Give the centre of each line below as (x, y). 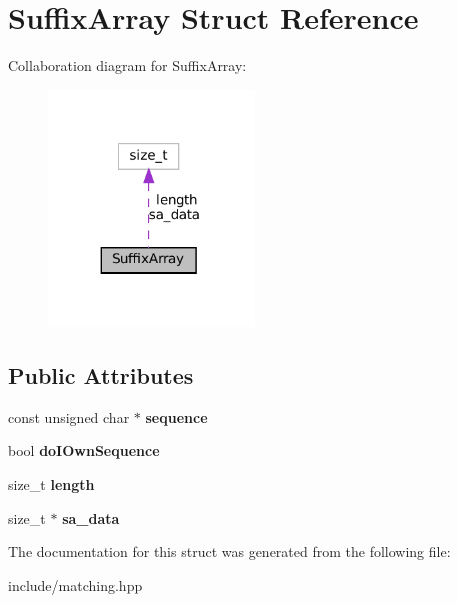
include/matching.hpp (75, 584)
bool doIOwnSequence (84, 450)
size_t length (51, 484)
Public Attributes (101, 375)
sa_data (91, 517)
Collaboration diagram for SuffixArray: (127, 65)
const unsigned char (69, 416)
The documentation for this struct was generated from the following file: (229, 551)
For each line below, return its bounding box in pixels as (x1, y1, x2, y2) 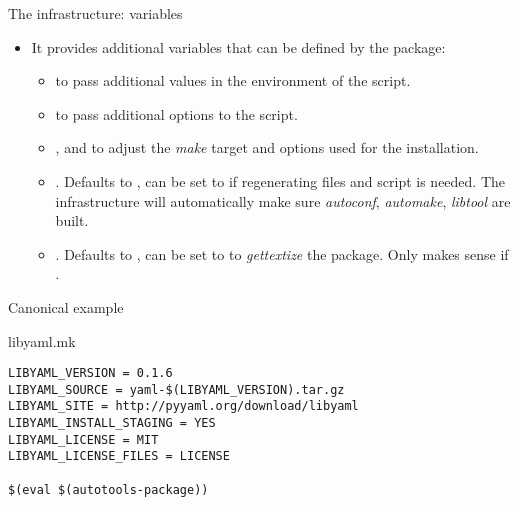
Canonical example (8, 296, 124, 317)
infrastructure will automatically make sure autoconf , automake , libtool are (55, 190, 511, 211)
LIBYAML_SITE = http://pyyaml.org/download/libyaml (8, 399, 359, 414)
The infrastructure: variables (8, 3, 183, 23)
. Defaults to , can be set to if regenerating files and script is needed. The (55, 170, 506, 191)
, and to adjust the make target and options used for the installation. (55, 137, 479, 158)
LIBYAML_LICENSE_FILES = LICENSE (8, 449, 230, 464)
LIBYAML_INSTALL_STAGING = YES (8, 416, 216, 431)
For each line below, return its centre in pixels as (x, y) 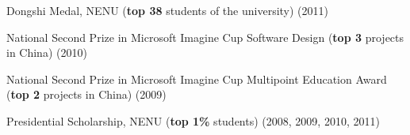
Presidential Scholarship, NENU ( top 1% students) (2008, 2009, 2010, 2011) (193, 120)
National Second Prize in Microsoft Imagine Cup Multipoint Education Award (197, 79)
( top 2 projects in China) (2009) (86, 94)
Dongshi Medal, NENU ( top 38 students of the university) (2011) (167, 10)
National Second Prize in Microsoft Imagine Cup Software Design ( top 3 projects (205, 37)
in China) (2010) (47, 52)
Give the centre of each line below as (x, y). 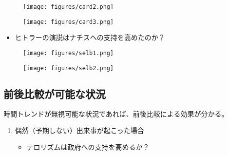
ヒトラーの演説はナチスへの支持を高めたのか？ (90, 37)
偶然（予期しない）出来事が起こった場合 (79, 130)
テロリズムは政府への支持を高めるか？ (88, 146)
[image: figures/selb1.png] (68, 53)
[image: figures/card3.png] (68, 22)
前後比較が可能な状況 (55, 93)
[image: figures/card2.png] (68, 7)
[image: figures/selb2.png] (68, 68)
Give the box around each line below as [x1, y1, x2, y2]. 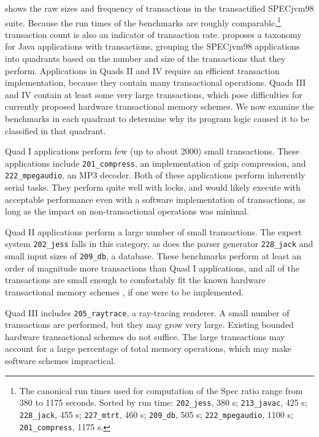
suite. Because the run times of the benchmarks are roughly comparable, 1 [5, 14, 281, 29]
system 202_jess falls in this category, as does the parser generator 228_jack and [5, 237, 313, 250]
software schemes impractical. [5, 354, 116, 367]
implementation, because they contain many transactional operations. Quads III [5, 76, 306, 89]
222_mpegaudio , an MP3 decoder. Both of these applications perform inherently [5, 169, 306, 181]
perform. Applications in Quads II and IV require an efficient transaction [5, 64, 280, 77]
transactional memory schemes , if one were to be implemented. [5, 285, 244, 298]
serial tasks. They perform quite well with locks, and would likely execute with [5, 181, 301, 194]
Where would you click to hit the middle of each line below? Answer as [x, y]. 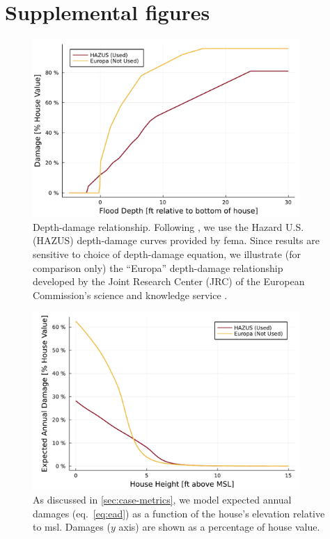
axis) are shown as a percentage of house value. [219, 527]
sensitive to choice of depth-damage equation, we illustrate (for [167, 254]
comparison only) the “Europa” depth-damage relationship [158, 267]
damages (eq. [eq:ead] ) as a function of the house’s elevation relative [179, 513]
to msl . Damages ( [72, 527]
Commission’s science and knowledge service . [130, 295]
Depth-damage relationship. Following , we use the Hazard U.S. [168, 226]
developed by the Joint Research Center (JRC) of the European [169, 281]
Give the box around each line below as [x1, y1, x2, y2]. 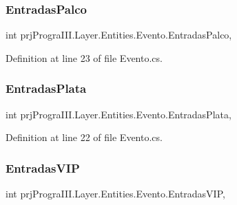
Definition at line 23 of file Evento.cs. [6, 50, 163, 65]
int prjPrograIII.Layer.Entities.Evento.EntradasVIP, [6, 186, 225, 201]
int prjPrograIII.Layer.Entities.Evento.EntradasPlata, [6, 107, 231, 121]
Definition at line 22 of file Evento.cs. [6, 130, 163, 144]
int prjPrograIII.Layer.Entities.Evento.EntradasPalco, [6, 28, 232, 42]
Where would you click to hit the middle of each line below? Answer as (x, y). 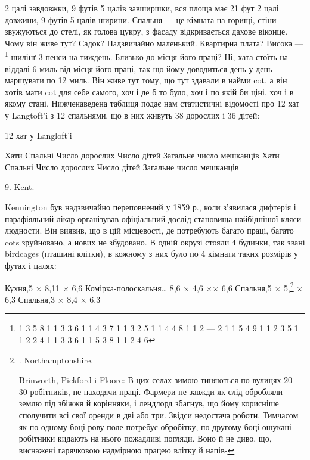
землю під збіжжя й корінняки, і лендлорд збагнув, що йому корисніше (149, 403)
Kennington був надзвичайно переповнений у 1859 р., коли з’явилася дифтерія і (151, 206)
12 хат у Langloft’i (38, 135)
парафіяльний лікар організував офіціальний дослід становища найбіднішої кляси (153, 218)
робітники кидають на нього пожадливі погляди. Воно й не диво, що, (145, 438)
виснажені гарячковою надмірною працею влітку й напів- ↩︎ (127, 450)
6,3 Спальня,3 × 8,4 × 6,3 (53, 299)
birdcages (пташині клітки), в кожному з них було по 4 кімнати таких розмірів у (151, 254)
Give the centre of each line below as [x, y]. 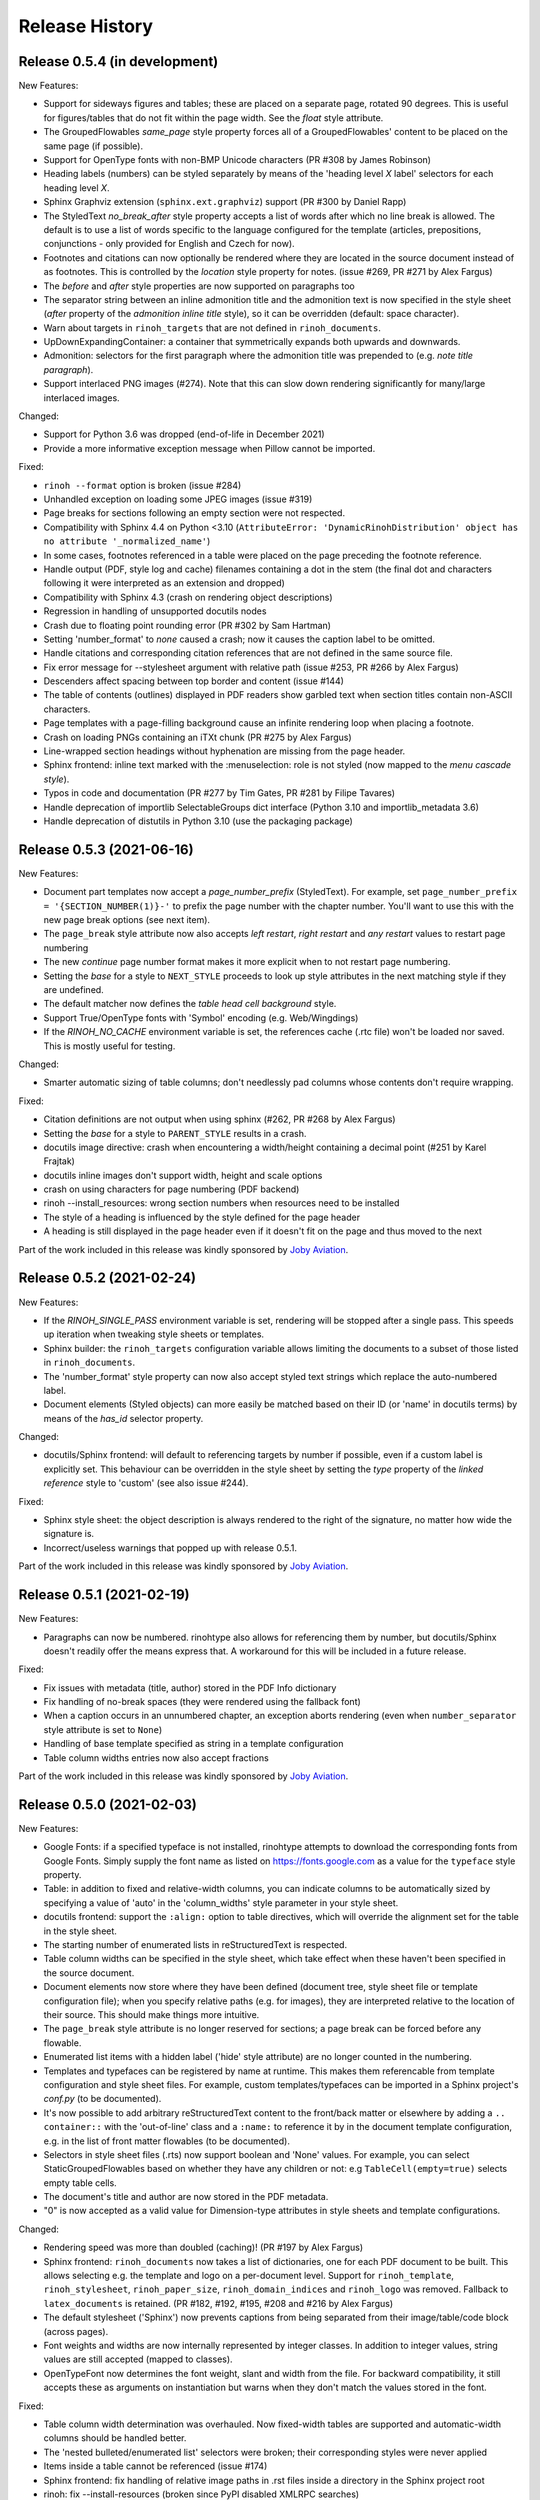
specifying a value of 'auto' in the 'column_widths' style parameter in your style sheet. [221, 1902]
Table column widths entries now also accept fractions [156, 1757]
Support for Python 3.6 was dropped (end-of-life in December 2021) [184, 434]
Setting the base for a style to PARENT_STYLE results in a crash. [175, 1133]
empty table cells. [80, 2182]
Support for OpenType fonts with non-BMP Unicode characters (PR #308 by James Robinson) [237, 160]
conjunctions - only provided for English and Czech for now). [169, 244]
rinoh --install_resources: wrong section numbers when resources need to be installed [221, 1203]
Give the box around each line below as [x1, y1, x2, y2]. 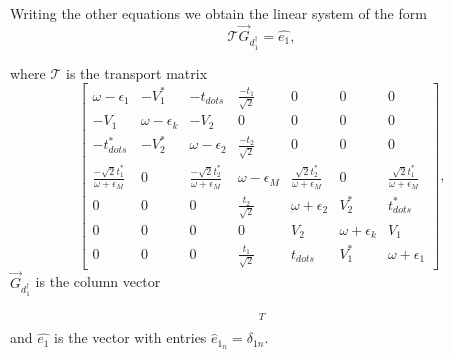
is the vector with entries [54, 327, 207, 348]
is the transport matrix [66, 62, 208, 83]
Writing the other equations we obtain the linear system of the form [10, 3, 427, 23]
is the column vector [35, 271, 161, 292]
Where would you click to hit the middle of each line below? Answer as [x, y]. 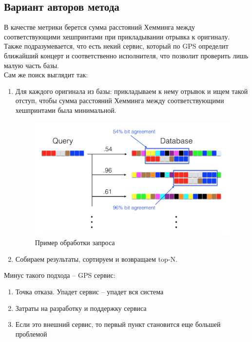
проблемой [31, 333]
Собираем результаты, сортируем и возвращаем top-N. [96, 259]
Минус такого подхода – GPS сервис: [60, 275]
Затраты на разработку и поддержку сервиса [81, 308]
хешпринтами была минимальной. [66, 110]
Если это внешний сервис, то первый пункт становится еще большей [118, 324]
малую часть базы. [32, 65]
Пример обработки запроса [75, 243]
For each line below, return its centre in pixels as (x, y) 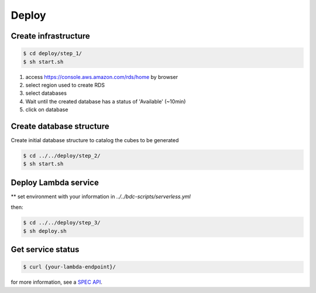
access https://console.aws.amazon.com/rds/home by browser (102, 77)
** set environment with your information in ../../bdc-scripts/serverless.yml (101, 197)
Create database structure (60, 126)
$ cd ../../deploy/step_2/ (62, 156)
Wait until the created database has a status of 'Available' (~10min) (106, 101)
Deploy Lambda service (55, 182)
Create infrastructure (50, 36)
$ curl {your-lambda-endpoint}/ (70, 267)
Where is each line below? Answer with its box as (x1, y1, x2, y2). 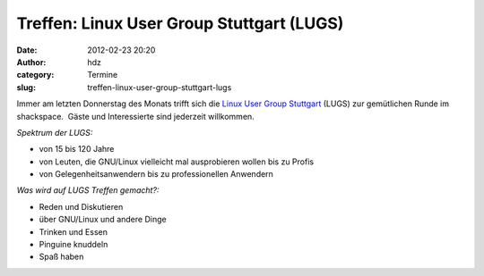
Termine (87, 70, 118, 80)
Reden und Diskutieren (39, 201, 124, 212)
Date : (16, 45, 38, 55)
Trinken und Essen (39, 226, 108, 237)
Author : (16, 56, 47, 67)
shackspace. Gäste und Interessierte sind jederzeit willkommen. (16, 111, 255, 121)
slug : (16, 81, 36, 93)
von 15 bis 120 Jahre (39, 144, 115, 155)
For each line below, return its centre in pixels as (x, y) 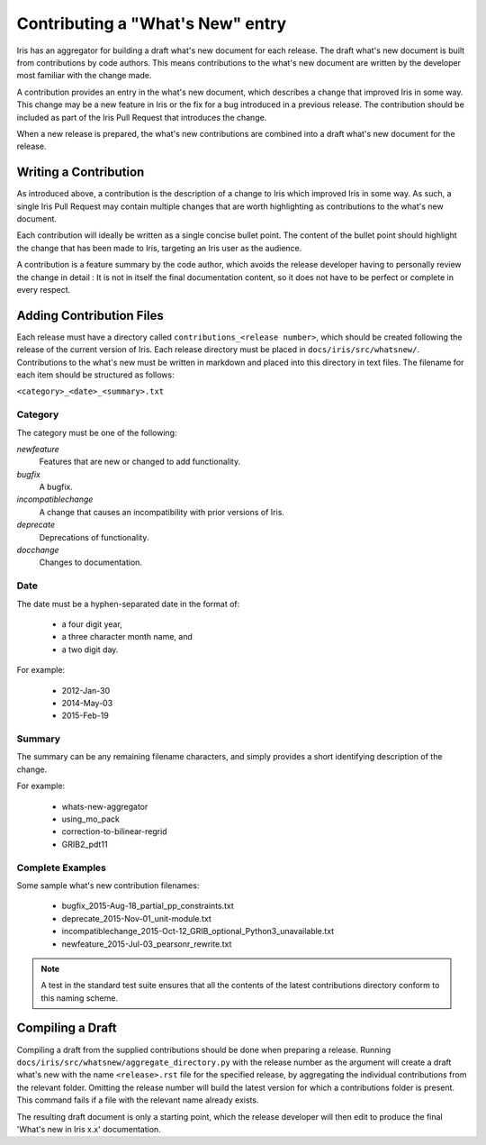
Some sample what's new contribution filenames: (108, 885)
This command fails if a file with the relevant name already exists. (138, 1100)
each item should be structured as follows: (95, 375)
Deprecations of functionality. (94, 537)
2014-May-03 (87, 703)
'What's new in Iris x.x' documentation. (89, 1129)
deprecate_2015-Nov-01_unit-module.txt (136, 918)
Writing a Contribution (81, 173)
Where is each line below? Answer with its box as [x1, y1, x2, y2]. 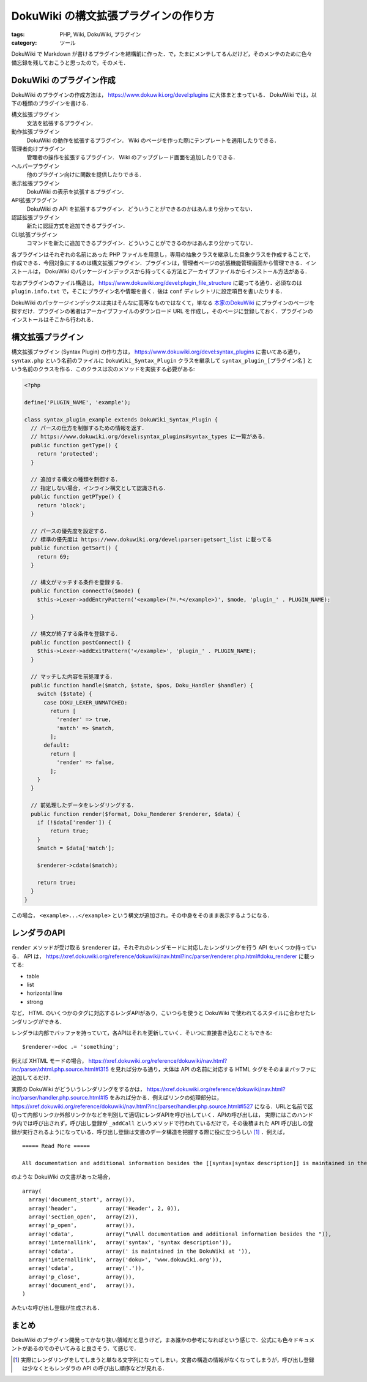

• • •

→ Problem
None of the pictures belong in the copy; repeat all other material exactly.

→ Solution
Give the centre of each line below as (x, y). 
include/matching.hpp (75, 584)
bool doIOwnSequence (84, 450)
size_t length (51, 484)
Public Attributes (101, 375)
sa_data (91, 517)
Collaboration diagram for SuffixArray: (127, 65)
const unsigned char (69, 416)
The documentation for this struct was generated from the following file: (229, 551)
For each line below, return its bounding box in pixels as (x1, y1, x2, y2) 
Canonical example (8, 296, 124, 317)
infrastructure will automatically make sure autoconf , automake , libtool are (55, 190, 511, 211)
LIBYAML_SITE = http://pyyaml.org/download/libyaml (8, 399, 359, 414)
The infrastructure: variables (8, 3, 183, 23)
. Defaults to , can be set to if regenerating files and script is needed. The (55, 170, 506, 191)
, and to adjust the make target and options used for the installation. (55, 137, 479, 158)
LIBYAML_LICENSE_FILES = LICENSE (8, 449, 230, 464)
LIBYAML_INSTALL_STAGING = YES (8, 416, 216, 431)
For each line below, return its centre in pixels as (x, y) 
Presidential Scholarship, NENU ( top 1% students) (2008, 2009, 2010, 2011) (193, 120)
National Second Prize in Microsoft Imagine Cup Multipoint Education Award (197, 79)
( top 2 projects in China) (2009) (86, 94)
Dongshi Medal, NENU ( top 38 students of the university) (2011) (167, 10)
National Second Prize in Microsoft Imagine Cup Software Design ( top 3 projects (205, 37)
in China) (2010) (47, 52)
Give the centre of each line below as (x, y). 
ヒトラーの演説はナチスへの支持を高めたのか？ (90, 37)
偶然（予期しない）出来事が起こった場合 (79, 130)
テロリズムは政府への支持を高めるか？ (88, 146)
[image: figures/selb1.png] (68, 53)
[image: figures/card3.png] (68, 22)
前後比較が可能な状況 (55, 93)
[image: figures/card2.png] (68, 7)
[image: figures/selb2.png] (68, 68)
Give the box around each line below as [x1, y1, x2, y2]. 
suite. Because the run times of the benchmarks are roughly comparable, 1 [5, 14, 281, 29]
system 202_jess falls in this category, as does the parser generator 228_jack and [5, 237, 313, 250]
software schemes impractical. [5, 354, 116, 367]
implementation, because they contain many transactional operations. Quads III [5, 76, 306, 89]
222_mpegaudio , an MP3 decoder. Both of these applications perform inherently [5, 169, 306, 181]
perform. Applications in Quads II and IV require an efficient transaction [5, 64, 280, 77]
transactional memory schemes , if one were to be implemented. [5, 285, 244, 298]
serial tasks. They perform quite well with locks, and would likely execute with [5, 181, 301, 194]
Where would you click to hit the middle of each line below? Answer as [x, y]. 
axis) are shown as a percentage of house value. [219, 527]
sensitive to choice of depth-damage equation, we illustrate (for [167, 254]
comparison only) the “Europa” depth-damage relationship [158, 267]
damages (eq. [eq:ead] ) as a function of the house’s elevation relative [179, 513]
to msl . Damages ( [72, 527]
Commission’s science and knowledge service . [130, 295]
Depth-damage relationship. Following , we use the Hazard U.S. [168, 226]
developed by the Joint Research Center (JRC) of the European [169, 281]
Give the box around each line below as [x1, y1, x2, y2]. 
Definition at line 23 of file Evento.cs. [6, 50, 163, 65]
int prjPrograIII.Layer.Entities.Evento.EntradasVIP, [6, 186, 225, 201]
int prjPrograIII.Layer.Entities.Evento.EntradasPlata, [6, 107, 231, 121]
Definition at line 22 of file Evento.cs. [6, 130, 163, 144]
int prjPrograIII.Layer.Entities.Evento.EntradasPalco, [6, 28, 232, 42]
Where would you click to hit the middle of each line below? Answer as (x, y). 
землю під збіжжя й корінняки, і лендлорд збагнув, що йому корисніше (149, 403)
Kennington був надзвичайно переповнений у 1859 р., коли з’явилася дифтерія і (151, 206)
12 хат у Langloft’i (38, 135)
парафіяльний лікар організував офіціальний дослід становища найбіднішої кляси (153, 218)
робітники кидають на нього пожадливі погляди. Воно й не диво, що, (145, 438)
виснажені гарячковою надмірною працею влітку й напів- ↩︎ (127, 450)
6,3 Спальня,3 × 8,4 × 6,3 (53, 299)
birdcages (пташині клітки), в кожному з них було по 4 кімнати таких розмірів у (151, 254)
Give the centre of each line below as [x, y]. 
specifying a value of 'auto' in the 'column_widths' style parameter in your style sheet. [221, 1902]
Table column widths entries now also accept fractions [156, 1757]
Support for Python 3.6 was dropped (end-of-life in December 2021) [184, 434]
Setting the base for a style to PARENT_STYLE results in a crash. [175, 1133]
empty table cells. [80, 2182]
Support for OpenType fonts with non-BMP Unicode characters (PR #308 by James Robinson) [237, 160]
conjunctions - only provided for English and Czech for now). [169, 244]
rinoh --install_resources: wrong section numbers when resources need to be installed [221, 1203]
Give the box around each line below as [x1, y1, x2, y2]. 
is the vector with entries [54, 327, 207, 348]
is the transport matrix [66, 62, 208, 83]
Writing the other equations we obtain the linear system of the form [10, 3, 427, 23]
is the column vector [35, 271, 161, 292]
Where would you click to hit the middle of each line below? Answer as [x, y]. 
проблемой [31, 333]
Собираем результаты, сортируем и возвращаем top-N. [96, 259]
Минус такого подхода – GPS сервис: [60, 275]
Затраты на разработку и поддержку сервиса [81, 308]
хешпринтами была минимальной. [66, 110]
Если это внешний сервис, то первый пункт становится еще большей [118, 324]
малую часть базы. [32, 65]
Пример обработки запроса [75, 243]
For each line below, return its centre in pixels as (x, y) 
access https://console.aws.amazon.com/rds/home by browser (102, 77)
** set environment with your information in ../../bdc-scripts/serverless.yml (101, 197)
Create database structure (60, 126)
$ cd ../../deploy/step_2/ (62, 156)
Wait until the created database has a status of 'Available' (~10min) (106, 101)
Deploy Lambda service (55, 182)
Create infrastructure (50, 36)
$ curl {your-lambda-endpoint}/ (70, 267)
Where is each line below? Answer with its box as (x1, y1, x2, y2). 
Termine (87, 70, 118, 80)
Reden und Diskutieren (39, 201, 124, 212)
Date : (16, 45, 38, 55)
Trinken und Essen (39, 226, 108, 237)
Author : (16, 56, 47, 67)
shackspace. Gäste und Interessierte sind jederzeit willkommen. (16, 111, 255, 121)
slug : (16, 81, 36, 93)
von 15 bis 120 Jahre (39, 144, 115, 155)
For each line below, return its centre in pixels as (x, y) 
Some sample what's new contribution filenames: (108, 885)
This command fails if a file with the relevant name already exists. (138, 1100)
each item should be structured as follows: (95, 375)
Deprecations of functionality. (94, 537)
2014-May-03 (87, 703)
'What's new in Iris x.x' documentation. (89, 1129)
deprecate_2015-Nov-01_unit-module.txt (136, 918)
Writing a Contribution (81, 173)
Where is each line below? Answer with its box as [x1, y1, x2, y2]. 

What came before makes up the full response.